» **Entries supplied**:
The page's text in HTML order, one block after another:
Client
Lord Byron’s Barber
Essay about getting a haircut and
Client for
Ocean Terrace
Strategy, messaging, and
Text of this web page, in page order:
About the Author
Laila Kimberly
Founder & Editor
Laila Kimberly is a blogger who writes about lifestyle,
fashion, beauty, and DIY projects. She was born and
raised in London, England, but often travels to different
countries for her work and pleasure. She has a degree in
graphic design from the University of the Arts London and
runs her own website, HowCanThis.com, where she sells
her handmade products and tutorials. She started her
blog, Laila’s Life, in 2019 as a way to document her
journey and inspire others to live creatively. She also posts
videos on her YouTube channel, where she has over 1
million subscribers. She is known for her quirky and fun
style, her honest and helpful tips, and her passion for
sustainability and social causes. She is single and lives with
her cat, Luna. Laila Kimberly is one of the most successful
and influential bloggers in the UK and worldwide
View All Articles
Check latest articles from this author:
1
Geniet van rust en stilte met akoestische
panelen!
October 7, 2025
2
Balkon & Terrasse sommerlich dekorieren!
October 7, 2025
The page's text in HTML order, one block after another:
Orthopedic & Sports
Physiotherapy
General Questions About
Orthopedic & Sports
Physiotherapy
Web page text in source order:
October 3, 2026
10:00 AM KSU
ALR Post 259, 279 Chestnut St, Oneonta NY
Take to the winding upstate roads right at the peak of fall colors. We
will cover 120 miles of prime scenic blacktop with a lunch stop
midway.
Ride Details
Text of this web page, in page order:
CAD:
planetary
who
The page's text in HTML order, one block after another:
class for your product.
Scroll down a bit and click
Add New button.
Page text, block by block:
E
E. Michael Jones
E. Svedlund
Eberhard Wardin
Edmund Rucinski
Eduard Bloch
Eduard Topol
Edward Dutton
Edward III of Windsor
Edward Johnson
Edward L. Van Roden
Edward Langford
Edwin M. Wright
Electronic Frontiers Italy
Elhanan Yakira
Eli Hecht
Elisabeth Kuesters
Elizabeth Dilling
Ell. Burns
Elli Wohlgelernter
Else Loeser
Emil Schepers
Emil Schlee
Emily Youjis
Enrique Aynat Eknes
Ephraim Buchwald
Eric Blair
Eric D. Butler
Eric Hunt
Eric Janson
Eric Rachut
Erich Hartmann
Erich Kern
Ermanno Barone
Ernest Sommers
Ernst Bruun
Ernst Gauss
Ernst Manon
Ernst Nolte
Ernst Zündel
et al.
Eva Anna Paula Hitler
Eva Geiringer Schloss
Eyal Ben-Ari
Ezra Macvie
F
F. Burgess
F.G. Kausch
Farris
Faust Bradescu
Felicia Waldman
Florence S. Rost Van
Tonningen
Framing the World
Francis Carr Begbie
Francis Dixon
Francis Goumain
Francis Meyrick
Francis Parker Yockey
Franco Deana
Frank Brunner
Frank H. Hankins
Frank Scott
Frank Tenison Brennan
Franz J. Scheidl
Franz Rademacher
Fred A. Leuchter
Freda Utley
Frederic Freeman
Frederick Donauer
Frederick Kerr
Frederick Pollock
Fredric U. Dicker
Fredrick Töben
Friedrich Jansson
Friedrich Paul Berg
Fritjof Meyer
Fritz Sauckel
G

» **Assignment**: Set down, exactly as written, each line of the data from its opening line through the one containing "runs her own". Output nothing more.

» **Reply to the task**:
The page's text in HTML order, one block after another:
Client
Lord Byron’s Barber
Essay about getting a haircut and
Client for
Ocean Terrace
Strategy, messaging, and
Text of this web page, in page order:
About the Author
Laila Kimberly
Founder & Editor
Laila Kimberly is a blogger who writes about lifestyle,
fashion, beauty, and DIY projects. She was born and
raised in London, England, but often travels to different
countries for her work and pleasure. She has a degree in
graphic design from the University of the Arts London and
runs her own website, HowCanThis.com, where she sells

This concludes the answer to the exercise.